──────── Records to use ────────

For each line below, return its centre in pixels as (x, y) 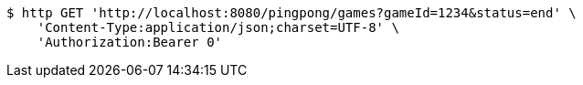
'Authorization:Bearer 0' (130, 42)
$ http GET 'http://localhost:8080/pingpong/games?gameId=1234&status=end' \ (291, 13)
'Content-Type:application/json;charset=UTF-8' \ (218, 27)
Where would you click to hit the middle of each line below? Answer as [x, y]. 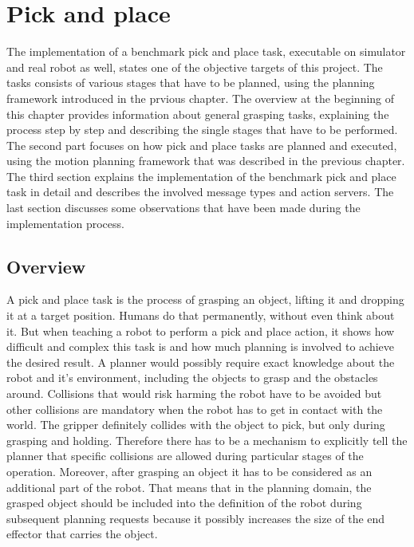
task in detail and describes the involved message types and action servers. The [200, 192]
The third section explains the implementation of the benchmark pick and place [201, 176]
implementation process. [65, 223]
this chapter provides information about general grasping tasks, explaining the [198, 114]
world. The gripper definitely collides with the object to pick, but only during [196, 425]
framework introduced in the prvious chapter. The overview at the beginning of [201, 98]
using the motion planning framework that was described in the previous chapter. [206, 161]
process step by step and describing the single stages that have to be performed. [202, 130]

────────
──────── Records to use ────────

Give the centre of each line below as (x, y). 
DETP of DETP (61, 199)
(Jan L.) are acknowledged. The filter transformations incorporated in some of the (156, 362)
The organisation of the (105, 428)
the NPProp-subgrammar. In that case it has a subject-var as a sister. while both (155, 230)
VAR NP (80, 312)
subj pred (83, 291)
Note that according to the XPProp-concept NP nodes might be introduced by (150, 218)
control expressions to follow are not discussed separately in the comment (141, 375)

────────
──────── Records to use ────────

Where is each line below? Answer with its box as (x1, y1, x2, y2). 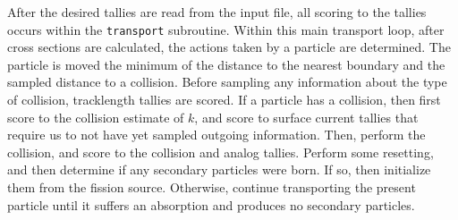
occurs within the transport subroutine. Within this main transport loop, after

────────

All that is required is the number of lines in the data above that contain the word "process".

- Task answer
2